Он совсем ничего не ел и таял на глазах. Его тело высыхало и желтело. Казалось, кто-то невидимый вводит тонкой иглой под его кожу желтый воск. Я подходила к нему близко-близко и так стояла долго подле него, пока он спал. Я рассматривала его худенькие черты: череп, туго обтянутый бледной кожей, тонкие пальцы на руках, посиневшие губы. Я находила его совершенным, безупречным и очень красивым. Именно тогда во мне родилось любование увядающей красотой. Я навсегда сохранила его в себе. Часто, рассматривая лица прохожих, я ищу эту красоту в них, не делая никакой разницы между юностью и старостью. Для меня важно уловить в людях штрихи смерти. Если я обретаю эти робкие, еле ощутимые краски, тотчас во мне вспыхивает желание смотреть в понравившееся лицо бесконечно. Я смотрю и смотрю, понимая, что веду себя неприлично, но продолжаю делать это, боясь даже вздохом спугнуть великолепие холодных теней, полуулыбку, печаль, незримую тонкую нить между реальностью и небытием. В этот час я чувствую, как смерть забирается мне в сердце, в мозг. Я слышу, как она дышит – я осязаю ее. Она совершенна, в ней нет изъяна. В ней ничего нет, кроме нее самой.
Иногда я долго стояла в дверном проеме и наблюдала, как дед обманывает бабушку, которая приносит ему еду и уходит, он кормит моего толстого белого кота, а после всем показывает пустую тарелку и уверяет, что сам все съел. Я с обожанием смотрела на его высохшие руки, совершенно идеальные, изысканные. Потом смотрела на свои ладони-лепешки и мечтала иметь такие же, как у деда. Мой родной человек рассыпался на моих глазах, я хваталась за его рукав и растерянно слушала, как жизнь убегает тонкими струйками желтого песка сквозь мои пальцы. Я настолько любила его, что хотела поменяться с ним местами. В его болезни таилась какая-то непередаваемое красота, странное очарование, какое бывает лишь багряной осенью. Смотришь на природу – все умирает, и все же чертовски прекрасен этот уход.

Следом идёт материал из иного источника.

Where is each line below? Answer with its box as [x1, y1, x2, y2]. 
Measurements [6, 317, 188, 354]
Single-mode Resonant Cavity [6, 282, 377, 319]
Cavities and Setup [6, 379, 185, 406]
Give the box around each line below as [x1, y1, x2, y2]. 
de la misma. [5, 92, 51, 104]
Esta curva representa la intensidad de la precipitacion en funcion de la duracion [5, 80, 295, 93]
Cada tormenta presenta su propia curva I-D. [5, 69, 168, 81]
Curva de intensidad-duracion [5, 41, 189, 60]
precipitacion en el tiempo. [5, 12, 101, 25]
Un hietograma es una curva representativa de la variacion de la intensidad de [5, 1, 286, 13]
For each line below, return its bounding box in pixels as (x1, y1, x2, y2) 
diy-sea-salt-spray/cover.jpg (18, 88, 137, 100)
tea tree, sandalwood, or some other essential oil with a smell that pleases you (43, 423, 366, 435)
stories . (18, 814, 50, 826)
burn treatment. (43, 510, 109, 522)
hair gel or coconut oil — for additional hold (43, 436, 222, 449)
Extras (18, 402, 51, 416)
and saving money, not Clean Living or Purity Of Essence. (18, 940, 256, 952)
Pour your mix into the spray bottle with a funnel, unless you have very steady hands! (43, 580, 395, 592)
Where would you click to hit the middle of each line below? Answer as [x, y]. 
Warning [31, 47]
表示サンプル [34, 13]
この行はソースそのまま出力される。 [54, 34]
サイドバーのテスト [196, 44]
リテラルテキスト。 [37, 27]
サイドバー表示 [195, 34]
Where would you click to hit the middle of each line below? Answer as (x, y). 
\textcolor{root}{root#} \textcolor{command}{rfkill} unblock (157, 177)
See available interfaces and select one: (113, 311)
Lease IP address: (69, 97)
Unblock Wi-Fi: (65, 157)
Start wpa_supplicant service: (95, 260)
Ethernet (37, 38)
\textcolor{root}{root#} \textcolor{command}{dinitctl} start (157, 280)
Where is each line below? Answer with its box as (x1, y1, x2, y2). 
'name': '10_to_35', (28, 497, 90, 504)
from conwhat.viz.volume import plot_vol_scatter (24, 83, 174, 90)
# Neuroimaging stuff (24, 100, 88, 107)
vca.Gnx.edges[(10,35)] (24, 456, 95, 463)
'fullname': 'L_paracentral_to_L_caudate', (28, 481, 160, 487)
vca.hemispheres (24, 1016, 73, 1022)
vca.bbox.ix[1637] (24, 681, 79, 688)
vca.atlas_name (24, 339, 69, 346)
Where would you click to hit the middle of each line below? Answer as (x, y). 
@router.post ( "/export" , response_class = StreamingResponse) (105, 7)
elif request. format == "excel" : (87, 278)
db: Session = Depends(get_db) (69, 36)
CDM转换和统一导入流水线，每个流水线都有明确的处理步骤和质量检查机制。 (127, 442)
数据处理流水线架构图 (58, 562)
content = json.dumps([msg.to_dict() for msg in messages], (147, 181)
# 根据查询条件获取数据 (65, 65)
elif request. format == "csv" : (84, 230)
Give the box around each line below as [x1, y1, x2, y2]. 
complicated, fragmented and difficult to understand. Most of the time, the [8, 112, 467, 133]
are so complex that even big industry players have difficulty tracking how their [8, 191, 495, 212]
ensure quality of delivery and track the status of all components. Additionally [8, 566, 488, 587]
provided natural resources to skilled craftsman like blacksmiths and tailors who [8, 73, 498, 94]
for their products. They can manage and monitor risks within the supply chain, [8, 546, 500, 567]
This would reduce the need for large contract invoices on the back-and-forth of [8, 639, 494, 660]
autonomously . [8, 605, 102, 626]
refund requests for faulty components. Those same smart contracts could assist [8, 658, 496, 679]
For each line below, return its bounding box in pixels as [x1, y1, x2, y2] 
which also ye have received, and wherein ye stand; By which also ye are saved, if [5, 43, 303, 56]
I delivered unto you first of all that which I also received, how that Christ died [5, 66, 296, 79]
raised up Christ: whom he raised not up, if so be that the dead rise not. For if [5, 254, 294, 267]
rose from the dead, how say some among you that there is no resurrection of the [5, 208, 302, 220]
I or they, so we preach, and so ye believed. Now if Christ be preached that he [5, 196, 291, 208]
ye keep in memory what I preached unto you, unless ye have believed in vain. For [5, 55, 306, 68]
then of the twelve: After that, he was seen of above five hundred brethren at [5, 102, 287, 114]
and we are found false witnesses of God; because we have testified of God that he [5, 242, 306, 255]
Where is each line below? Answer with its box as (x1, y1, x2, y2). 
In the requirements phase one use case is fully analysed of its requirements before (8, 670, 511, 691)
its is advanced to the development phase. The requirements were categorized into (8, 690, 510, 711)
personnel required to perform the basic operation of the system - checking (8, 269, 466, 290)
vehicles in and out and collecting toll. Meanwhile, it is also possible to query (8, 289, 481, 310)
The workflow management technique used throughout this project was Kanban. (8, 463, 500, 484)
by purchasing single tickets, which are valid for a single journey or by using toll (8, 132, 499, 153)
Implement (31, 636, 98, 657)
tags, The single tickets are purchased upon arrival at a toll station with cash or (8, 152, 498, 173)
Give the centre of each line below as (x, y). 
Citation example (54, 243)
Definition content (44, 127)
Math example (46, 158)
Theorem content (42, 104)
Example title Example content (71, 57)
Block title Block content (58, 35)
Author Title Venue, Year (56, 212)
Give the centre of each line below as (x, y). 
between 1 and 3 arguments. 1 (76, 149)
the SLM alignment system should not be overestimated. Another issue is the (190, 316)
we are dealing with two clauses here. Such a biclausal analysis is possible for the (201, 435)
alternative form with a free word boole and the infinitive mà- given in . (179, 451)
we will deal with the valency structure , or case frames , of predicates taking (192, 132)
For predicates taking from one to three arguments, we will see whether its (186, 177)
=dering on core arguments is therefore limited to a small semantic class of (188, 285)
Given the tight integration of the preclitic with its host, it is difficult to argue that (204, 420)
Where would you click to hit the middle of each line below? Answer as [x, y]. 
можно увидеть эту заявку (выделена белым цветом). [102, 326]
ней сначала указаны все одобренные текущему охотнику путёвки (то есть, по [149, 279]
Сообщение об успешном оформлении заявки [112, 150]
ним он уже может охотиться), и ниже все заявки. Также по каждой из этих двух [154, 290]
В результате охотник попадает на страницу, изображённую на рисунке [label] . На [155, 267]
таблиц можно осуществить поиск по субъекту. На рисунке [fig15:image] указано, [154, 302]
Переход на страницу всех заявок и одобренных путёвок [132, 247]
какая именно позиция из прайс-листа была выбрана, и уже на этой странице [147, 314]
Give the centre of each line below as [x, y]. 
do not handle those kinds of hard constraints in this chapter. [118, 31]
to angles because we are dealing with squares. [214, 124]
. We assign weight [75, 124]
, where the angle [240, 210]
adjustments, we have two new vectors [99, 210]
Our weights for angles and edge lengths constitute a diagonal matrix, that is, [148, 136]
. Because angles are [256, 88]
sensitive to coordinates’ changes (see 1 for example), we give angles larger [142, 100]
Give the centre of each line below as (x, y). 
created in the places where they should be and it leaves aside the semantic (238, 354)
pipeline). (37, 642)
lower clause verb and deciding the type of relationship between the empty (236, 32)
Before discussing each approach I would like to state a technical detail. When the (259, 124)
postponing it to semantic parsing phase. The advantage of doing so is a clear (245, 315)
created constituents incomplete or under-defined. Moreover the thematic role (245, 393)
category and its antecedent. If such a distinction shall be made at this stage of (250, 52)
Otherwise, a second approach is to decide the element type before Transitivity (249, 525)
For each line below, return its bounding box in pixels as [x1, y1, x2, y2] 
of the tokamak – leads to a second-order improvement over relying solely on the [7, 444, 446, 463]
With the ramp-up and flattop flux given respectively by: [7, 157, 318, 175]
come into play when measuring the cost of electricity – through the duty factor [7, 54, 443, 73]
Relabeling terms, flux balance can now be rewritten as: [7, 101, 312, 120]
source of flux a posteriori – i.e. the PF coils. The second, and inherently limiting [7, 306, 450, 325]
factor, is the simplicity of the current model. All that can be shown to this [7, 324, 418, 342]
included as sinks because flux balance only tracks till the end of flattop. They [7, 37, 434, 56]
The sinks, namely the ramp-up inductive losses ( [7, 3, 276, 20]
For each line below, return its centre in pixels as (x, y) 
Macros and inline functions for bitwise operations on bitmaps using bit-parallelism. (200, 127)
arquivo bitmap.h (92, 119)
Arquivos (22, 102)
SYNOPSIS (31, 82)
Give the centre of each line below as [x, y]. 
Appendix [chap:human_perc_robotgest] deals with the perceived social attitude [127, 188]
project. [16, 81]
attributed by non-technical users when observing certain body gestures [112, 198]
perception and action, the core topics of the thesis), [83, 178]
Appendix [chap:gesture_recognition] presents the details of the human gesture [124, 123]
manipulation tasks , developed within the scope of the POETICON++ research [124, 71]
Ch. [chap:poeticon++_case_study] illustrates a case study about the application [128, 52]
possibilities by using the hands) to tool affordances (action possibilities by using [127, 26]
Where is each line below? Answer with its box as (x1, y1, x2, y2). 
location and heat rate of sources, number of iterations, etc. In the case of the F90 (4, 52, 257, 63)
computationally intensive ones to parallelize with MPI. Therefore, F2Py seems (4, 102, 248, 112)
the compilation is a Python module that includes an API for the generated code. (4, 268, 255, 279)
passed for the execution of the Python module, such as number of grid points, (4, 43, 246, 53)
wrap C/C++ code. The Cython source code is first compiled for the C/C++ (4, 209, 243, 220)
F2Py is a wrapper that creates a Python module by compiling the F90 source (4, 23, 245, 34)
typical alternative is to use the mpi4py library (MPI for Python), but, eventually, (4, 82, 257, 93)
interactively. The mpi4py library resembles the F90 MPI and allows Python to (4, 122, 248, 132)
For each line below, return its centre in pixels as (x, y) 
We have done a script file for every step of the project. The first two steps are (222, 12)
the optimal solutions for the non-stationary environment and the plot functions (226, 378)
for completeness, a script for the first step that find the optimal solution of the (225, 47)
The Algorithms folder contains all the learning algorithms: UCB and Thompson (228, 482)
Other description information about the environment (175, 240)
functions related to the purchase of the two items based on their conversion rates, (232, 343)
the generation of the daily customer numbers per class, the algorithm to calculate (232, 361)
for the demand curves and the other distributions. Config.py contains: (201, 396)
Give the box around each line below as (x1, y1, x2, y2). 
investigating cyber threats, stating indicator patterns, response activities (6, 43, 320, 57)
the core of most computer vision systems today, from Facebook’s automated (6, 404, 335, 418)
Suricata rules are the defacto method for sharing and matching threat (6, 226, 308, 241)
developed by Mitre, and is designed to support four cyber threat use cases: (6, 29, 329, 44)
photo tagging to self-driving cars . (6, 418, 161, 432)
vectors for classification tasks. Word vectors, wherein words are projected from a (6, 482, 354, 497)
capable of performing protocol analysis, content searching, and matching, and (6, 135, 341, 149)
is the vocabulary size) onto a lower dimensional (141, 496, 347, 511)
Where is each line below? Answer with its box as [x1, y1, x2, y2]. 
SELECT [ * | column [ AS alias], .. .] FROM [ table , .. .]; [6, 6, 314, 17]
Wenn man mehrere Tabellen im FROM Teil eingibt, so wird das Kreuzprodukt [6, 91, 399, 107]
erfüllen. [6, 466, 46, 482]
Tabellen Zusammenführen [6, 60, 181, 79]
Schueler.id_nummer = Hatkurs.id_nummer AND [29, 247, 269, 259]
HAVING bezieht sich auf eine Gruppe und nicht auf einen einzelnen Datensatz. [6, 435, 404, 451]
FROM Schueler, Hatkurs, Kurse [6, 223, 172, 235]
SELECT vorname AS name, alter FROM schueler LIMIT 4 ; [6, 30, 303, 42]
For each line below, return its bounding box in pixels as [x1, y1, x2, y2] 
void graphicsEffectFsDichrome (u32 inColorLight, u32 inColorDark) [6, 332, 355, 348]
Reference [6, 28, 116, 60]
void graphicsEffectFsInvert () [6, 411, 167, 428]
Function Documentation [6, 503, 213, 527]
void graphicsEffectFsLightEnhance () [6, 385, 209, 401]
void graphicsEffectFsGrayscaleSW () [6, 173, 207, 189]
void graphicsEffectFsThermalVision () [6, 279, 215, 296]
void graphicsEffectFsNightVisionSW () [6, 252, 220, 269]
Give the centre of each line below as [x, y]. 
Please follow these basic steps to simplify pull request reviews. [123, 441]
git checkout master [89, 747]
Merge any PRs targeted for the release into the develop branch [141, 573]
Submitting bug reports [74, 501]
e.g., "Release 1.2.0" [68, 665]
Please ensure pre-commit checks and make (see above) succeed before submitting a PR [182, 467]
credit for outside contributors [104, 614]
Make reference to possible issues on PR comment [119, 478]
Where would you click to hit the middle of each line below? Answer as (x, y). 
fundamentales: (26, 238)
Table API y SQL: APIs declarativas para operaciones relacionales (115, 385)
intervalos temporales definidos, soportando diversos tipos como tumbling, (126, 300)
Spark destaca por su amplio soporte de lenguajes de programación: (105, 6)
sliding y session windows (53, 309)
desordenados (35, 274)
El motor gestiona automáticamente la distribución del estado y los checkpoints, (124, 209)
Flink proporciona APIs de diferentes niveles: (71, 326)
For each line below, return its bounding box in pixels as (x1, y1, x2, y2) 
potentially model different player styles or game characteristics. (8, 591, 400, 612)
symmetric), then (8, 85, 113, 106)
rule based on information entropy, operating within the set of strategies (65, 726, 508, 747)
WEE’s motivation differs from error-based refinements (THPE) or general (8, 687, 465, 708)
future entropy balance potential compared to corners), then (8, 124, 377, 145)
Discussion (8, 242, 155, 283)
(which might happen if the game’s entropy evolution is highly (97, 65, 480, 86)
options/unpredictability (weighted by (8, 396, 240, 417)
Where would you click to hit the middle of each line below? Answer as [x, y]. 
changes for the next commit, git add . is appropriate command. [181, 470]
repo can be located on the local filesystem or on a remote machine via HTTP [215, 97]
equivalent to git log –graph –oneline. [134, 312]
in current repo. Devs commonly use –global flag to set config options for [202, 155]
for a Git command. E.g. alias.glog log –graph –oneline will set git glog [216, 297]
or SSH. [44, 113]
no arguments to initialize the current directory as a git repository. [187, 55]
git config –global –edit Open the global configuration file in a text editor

Во время своего пребывания в деревне возле постели больного я продолжала очень много есть, будто этим я пыталась удержать слабую жизнь возле себя, или будто мое нескончаемое жевание могло отогнать мысли о смерти. Днем бабушка как обычно суетилась у печи, мама стирала, а я располагалась за большим обеденным столом с большой кружкой молока и вяленой рыбой, которую дед заготовил еще летом, и штудировала учебники по математике и русскому языку. Я очень боялась отстать в учебе от своего класса, поэтому сама себе установила режим занятий и проводила за книгами целый день. Бабушка удивленно смотрела на мою еду и лишь качала головой. А мне действительно очень хотелось свежего молока и соленой рыбы. Я могла есть все это в неограниченных количествах, в результате чего мой живот становился огромным, и я чувствовала, что поправляюсь как на дрожжах. Мое существо разорвалось на две части: одна хотела есть и жить, не замечать приторный запах смерти в доме, другая ненавидела свою физическую оболочку, заплывающую жиром и целлюлитом тогда, когда нужно было забыть о еде, забыть о себе полностью, заботясь лишь о страдающем ближнем. Полотняный мешочек с вяленой рыбой пустел, я смотрела на соленые крошки и длинные косточки в нем и понимала, что съела не просто рыбу, я съела последнее, что осталось в память мне о здоровом деде. Какой никчемной я была в собственных глазах, ненавистной самой себе, грешной! Я чревоугодничала, кормила свою мерзкую плоть. Душа моя терзалась невыносимыми муками, а тело делало свое гнусное дело – боролось за жизнь, чтобы не чувствовать смерть рядом с собою.